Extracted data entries
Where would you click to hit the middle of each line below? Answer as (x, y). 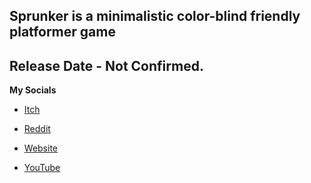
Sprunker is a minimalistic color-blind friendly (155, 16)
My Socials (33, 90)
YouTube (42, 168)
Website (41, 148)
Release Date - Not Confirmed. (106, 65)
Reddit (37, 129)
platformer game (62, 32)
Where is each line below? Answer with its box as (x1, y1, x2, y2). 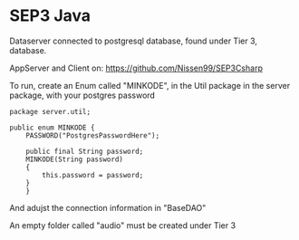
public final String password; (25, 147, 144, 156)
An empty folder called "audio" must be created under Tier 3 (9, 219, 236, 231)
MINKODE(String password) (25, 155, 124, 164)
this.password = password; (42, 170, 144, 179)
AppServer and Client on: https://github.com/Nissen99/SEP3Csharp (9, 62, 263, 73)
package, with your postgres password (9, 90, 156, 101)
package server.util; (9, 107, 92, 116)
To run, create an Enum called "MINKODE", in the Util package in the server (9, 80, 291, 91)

==

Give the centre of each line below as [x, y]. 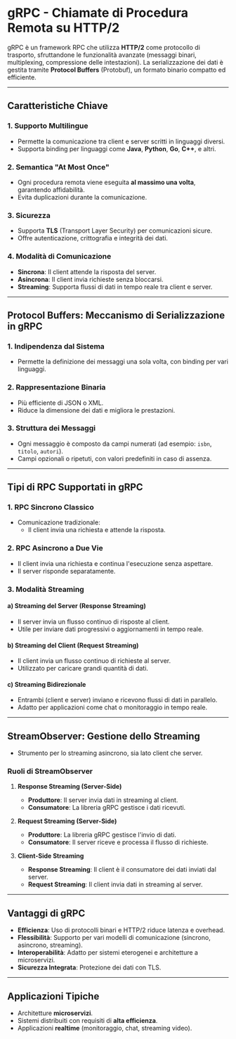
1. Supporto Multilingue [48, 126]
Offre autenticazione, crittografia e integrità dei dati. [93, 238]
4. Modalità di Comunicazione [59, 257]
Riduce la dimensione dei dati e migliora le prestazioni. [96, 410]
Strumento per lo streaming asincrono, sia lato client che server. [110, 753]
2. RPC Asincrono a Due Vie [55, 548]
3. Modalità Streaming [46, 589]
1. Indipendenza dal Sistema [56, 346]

[What is needed]: Take every line from the data above that holds "Modalità" and copy it out.

[Exercise result]:
4. Modalità di Comunicazione [59, 257]
3. Modalità Streaming [46, 589]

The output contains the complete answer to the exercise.